I probably missed wishing you well, but if not, GOOD LUCK!


#2

Dave

Dave

Nope. I don't leave quite yet. I'll be going in a couple hours. And yes, it's being videotaped. I hope to have a copy in the next day or two.

By the way, my stage name is Dave DeLong.


#3

Officer_Charon

Officer_Charon

By the way, my stage name is Dave DeLong.


#4

Dave

Dave

That's actually the reaction I'm going for. Start with a funny name and the rest falls into place.


#5

CrimsonSoul

CrimsonSoul

That's actually the reaction I'm going for. Start with a funny name and the rest falls into place.
I don't get the name. I keep saying it but it's not funny. Anyone enlighten me?


#6

Hailey Knight

Hailey Knight

I don't get the name. I keep saying it but it's not funny. Anyone enlighten me?
Dave the Long.

He has a big dick. It drives the comedy crowd wild.


#7

CrimsonSoul

CrimsonSoul

That's not funny.


#8

Dave

Dave

It's funnier than Dave Nihsen. At least I can make something out of Dave DeLong.


#9

phil

phil

Never forget who you are, Dave!


#10

Dave

Dave

I'm DeLong you need, not DeLong you want!


#11

fade

fade



#12

CrimsonSoul

CrimsonSoul

Shoulda made your stage name turbo


#13

Espy

Espy

Go git 'em Dave!


#14

Chad Sexington

Chad Sexington

Alright Dave, a little advice:
Directions in which you may fuck: left, right, forward, backward, diagonally, down.

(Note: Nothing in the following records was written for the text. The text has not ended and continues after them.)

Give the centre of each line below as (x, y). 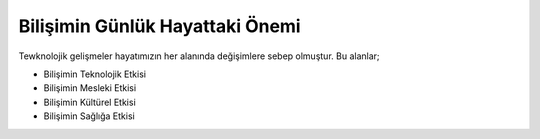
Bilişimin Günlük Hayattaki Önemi (159, 26)
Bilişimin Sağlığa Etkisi (89, 116)
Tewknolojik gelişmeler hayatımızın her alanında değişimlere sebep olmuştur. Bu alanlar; (199, 56)
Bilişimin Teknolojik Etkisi (95, 74)
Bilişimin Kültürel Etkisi (90, 102)
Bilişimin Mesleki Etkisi (90, 88)
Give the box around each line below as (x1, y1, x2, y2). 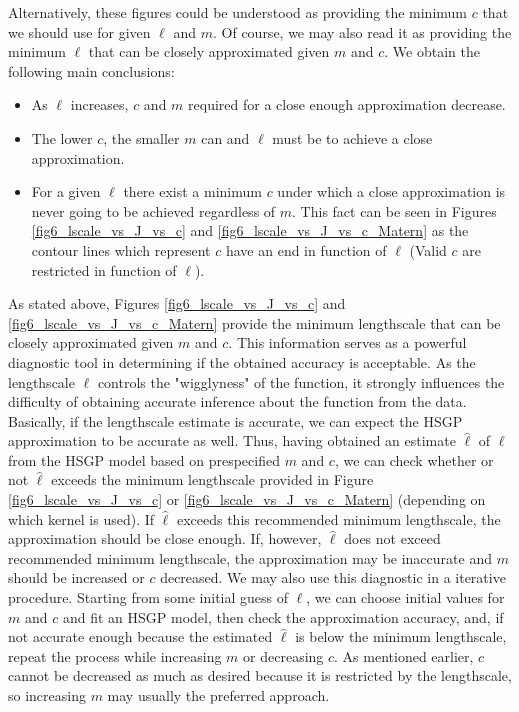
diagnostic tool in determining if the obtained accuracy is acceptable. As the (8, 351, 476, 372)
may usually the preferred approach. (107, 685, 330, 705)
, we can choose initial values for (306, 587, 505, 608)
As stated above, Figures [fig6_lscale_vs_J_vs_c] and (8, 293, 346, 314)
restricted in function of (31, 259, 177, 280)
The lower (31, 127, 93, 148)
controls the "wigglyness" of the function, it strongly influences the (97, 371, 505, 392)
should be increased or (8, 567, 145, 588)
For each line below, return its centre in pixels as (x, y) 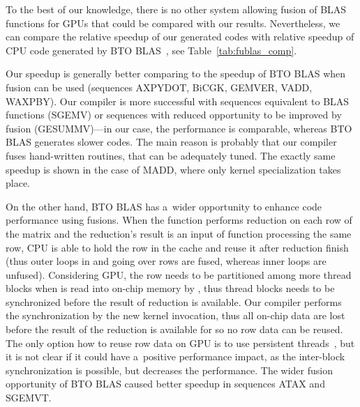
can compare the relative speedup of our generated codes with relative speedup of (180, 37)
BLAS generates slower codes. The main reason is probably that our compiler (171, 142)
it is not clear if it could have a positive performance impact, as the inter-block (175, 356)
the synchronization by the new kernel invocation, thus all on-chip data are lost (175, 315)
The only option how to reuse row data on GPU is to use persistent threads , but (180, 343)
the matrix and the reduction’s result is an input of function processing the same (179, 233)
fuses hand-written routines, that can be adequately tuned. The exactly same (171, 155)
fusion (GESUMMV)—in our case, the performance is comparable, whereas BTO (179, 128)
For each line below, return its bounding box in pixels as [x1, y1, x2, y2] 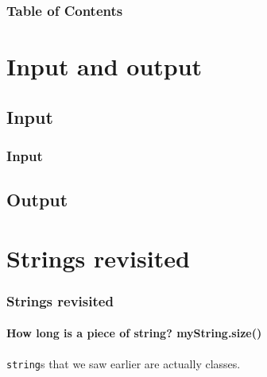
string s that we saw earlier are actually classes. [6, 355, 241, 371]
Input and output [6, 50, 203, 83]
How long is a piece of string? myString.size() [6, 325, 262, 341]
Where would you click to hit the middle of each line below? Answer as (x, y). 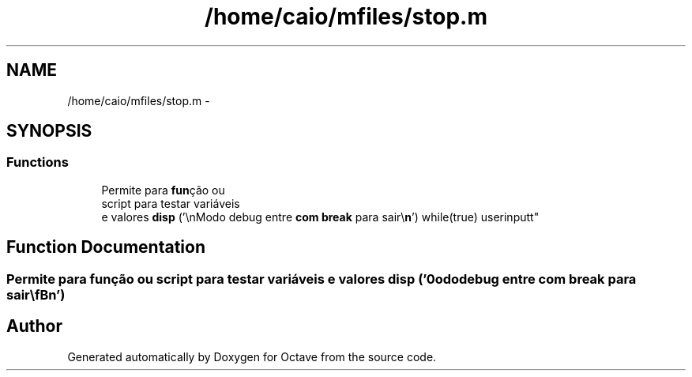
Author (34, 326)
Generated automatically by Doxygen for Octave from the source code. (252, 356)
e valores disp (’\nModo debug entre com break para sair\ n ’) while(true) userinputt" (320, 217)
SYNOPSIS (49, 131)
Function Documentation (106, 247)
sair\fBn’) (36, 294)
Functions (38, 162)
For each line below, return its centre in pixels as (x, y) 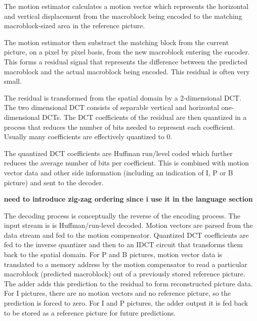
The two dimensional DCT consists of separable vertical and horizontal (112, 107)
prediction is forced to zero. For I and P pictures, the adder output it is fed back (126, 303)
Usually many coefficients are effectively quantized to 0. (88, 136)
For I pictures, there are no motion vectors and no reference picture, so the (117, 293)
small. (13, 81)
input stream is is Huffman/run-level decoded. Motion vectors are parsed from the (128, 225)
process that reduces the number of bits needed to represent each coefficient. (120, 127)
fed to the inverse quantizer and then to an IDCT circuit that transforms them (124, 244)
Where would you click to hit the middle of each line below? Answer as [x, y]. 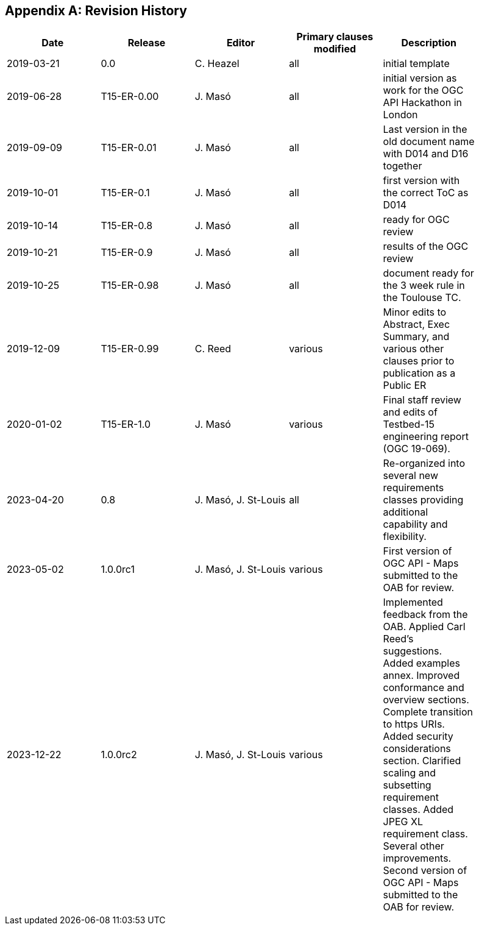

Directions in which you may not fuck: up.


#15

Emrys

Emrys

Break a leg! Preferably someone else's.


#16

strawman

strawman

Break a heart! Preferably someone else's.


#17

CrimsonSoul

CrimsonSoul

I hope you kill. Preferably with missiles because they make big booms


#18

Emrys

Emrys

Copy cats.


#19

Shegokigo

Shegokigo

Break a leg! Preferably someone else's.
More likely to break a hip ;)


#20

Dave

Dave

Just got back. I ended up going on first and I fucking killed it. Good crowd response, I only missed 2 jokes I had planned on (but didn't miss them) and I did a solid 9-10 minutes. I'll have the video up in a day or two so you can see me in action.

I've been asked to come back as a feature act. Score!


#21

Shegokigo

Shegokigo

Can't wait to see the vid!


#22

Dave

Dave

Guy that won "Best Comic in LA 2011", JC Morgan, went on after me and I was told I blew him out of the water. This is him. He did the same set.



#23

Dave

Dave

Oh, and two other things of note. Dave DeLong has his own Facebook page now. So friend me, bitches!

Also, after my gig a woman came up behind me, threw her arms around me and said loudly, "You were so great! I wanna fuck you!" After wiping the astonished look off my face I introduced her to my wife who was sitting next to me, none too pleased.

Nothing I could do about it but man was that awkward!


#24

Cheesy1

Cheesy1

Soooooo, your wife said "no" then? :p


#25

Jax

Jax

Also, after my gig a woman came up behind me, threw her arms around me and said loudly, "You were so great! I wanna fuck you!" After wiping the astonished smug look off my face I introduced her to my wife who was sitting next to me, none too pleased.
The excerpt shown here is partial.